Start of Input data
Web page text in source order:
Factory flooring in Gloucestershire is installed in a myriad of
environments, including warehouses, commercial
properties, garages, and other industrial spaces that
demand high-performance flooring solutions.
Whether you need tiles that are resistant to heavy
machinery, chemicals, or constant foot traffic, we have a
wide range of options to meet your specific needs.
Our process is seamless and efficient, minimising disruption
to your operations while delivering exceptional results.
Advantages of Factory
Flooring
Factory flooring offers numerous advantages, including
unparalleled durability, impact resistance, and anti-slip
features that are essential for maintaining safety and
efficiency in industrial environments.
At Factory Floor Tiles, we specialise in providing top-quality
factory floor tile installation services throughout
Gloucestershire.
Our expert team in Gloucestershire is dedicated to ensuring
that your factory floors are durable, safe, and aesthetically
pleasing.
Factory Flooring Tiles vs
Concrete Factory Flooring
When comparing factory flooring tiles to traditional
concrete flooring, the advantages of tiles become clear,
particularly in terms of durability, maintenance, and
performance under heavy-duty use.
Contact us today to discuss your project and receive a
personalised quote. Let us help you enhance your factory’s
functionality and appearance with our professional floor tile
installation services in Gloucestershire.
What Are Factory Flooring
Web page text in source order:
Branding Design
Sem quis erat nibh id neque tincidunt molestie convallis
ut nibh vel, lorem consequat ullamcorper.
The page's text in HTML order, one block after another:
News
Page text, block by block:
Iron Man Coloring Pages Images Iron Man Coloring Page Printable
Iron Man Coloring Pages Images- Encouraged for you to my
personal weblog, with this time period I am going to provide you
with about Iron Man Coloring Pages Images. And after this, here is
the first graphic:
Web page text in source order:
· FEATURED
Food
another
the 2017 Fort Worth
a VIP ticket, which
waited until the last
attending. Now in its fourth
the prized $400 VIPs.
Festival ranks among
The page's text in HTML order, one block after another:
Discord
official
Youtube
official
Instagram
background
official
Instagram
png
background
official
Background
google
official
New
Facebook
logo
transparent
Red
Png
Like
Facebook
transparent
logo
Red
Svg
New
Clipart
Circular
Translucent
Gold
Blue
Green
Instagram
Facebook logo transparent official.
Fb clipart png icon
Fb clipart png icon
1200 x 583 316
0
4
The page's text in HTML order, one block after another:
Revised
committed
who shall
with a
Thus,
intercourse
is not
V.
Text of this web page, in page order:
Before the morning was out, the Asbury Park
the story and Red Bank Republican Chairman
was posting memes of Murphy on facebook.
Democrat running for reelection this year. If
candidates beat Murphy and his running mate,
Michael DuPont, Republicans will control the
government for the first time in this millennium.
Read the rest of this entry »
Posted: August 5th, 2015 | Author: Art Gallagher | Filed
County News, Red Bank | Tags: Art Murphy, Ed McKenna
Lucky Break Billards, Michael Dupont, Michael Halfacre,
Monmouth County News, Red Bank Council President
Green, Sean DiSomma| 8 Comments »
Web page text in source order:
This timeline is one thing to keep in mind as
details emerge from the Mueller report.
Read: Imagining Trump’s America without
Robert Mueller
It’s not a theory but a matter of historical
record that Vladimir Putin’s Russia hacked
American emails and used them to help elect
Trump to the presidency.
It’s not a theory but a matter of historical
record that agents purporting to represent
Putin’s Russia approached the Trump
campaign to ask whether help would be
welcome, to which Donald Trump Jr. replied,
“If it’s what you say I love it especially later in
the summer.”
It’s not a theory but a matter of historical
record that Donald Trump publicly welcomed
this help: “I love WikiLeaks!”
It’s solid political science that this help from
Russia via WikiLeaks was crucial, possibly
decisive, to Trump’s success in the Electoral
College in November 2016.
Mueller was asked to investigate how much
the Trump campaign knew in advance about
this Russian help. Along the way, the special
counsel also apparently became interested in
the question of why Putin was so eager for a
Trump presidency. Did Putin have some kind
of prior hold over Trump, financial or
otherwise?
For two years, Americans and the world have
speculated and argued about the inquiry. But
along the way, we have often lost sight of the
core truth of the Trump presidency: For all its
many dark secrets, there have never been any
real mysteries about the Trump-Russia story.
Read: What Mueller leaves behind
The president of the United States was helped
End of Input data
### [What to do]
Using the material above, work out how many lines contain the string "Bank". Give that number alone.

### [Exercise answer]
3